On December 9, 2009 the Company entered into a 24 month lease agreement with Francis and Alice Stadelman, Trustees of the Stadelman Revocable Living Trust, for equipment.  The equipment is one Komatsu Dozer Driller with serial number 2NKCLL9X7FM327785.

Future minimum lease payments required under the arrangement are as follows:

   
Amount
     
For the year ended March 31, 2010, minimum lease payments:
$
0
     
For the year ended March 31, 2011, minimum lease payments:
$
37,500
     
For the year ended March 31, 2012 minimum lease payments:
 
12,500
     
Total future minimum lease payments:
$
50,000
     

Legal Services

 
Legal counsel to the Company is a firm controlled by our former majority shareholder.

NOTE 4.
STOCKHOLDERS’ DEFICIT

The stockholders’ equity section of the Company contains the following classes of capital stock as of March 31, 2010:

Preferred stock, no par value; 10,000,000 shares authorized, zero (0) shares issued and outstanding.
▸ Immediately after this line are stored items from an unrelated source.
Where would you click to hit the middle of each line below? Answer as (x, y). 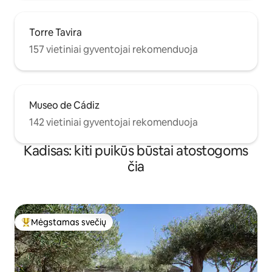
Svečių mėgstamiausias (69, 227)
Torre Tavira (56, 32)
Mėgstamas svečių (69, 222)
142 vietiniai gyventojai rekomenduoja (114, 122)
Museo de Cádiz (64, 105)
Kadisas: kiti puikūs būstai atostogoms (136, 151)
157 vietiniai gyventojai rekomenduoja (114, 49)
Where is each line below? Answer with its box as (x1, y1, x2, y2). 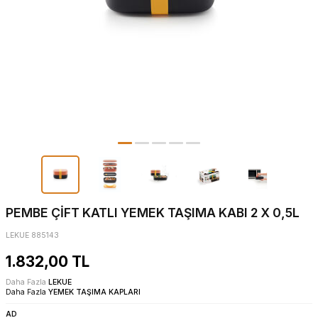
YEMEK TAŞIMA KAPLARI (48, 287, 141, 297)
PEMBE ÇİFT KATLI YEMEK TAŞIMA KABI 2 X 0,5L (6, 205, 300, 221)
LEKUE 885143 (6, 231, 59, 241)
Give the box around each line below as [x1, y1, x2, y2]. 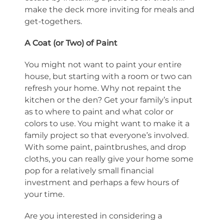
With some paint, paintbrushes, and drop [25, 142, 186, 152]
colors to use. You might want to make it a [25, 119, 190, 128]
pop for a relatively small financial [25, 166, 154, 175]
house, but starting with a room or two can [25, 72, 192, 81]
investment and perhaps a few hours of [25, 178, 179, 187]
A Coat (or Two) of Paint [25, 38, 117, 48]
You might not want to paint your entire [25, 60, 182, 69]
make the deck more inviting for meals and [25, 5, 194, 14]
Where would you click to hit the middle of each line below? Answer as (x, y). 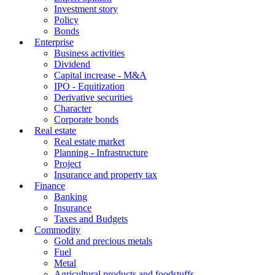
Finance (50, 185)
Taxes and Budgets (91, 219)
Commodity (57, 230)
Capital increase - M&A (100, 75)
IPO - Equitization (89, 86)
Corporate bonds (86, 119)
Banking (71, 196)
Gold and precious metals (103, 241)
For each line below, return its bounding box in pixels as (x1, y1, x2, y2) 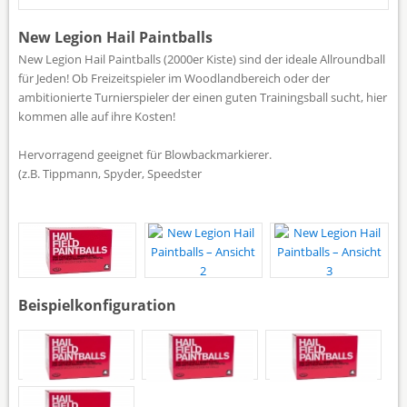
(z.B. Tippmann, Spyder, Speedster (18, 164, 202, 182)
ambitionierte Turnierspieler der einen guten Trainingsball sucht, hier (18, 88, 387, 105)
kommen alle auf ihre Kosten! (18, 107, 175, 124)
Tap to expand (164, 186, 243, 203)
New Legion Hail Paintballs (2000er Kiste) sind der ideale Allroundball (18, 50, 385, 67)
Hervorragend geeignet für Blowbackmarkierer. (18, 145, 272, 163)
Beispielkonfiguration (18, 294, 176, 315)
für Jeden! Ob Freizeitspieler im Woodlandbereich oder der (18, 69, 330, 86)

Common stock, no par value; 500,000,000 shares authorized: 144,667,669 shares issued and outstanding.

Common Stock Transactions

On or about September 30, 2009 the Company issued 109,000 restricted shares of its common stock to Susie Johnson, the Company’s President, as payment for services rendered during the three months ended September 30, 2009.  The transaction was recorded at par value, or $109.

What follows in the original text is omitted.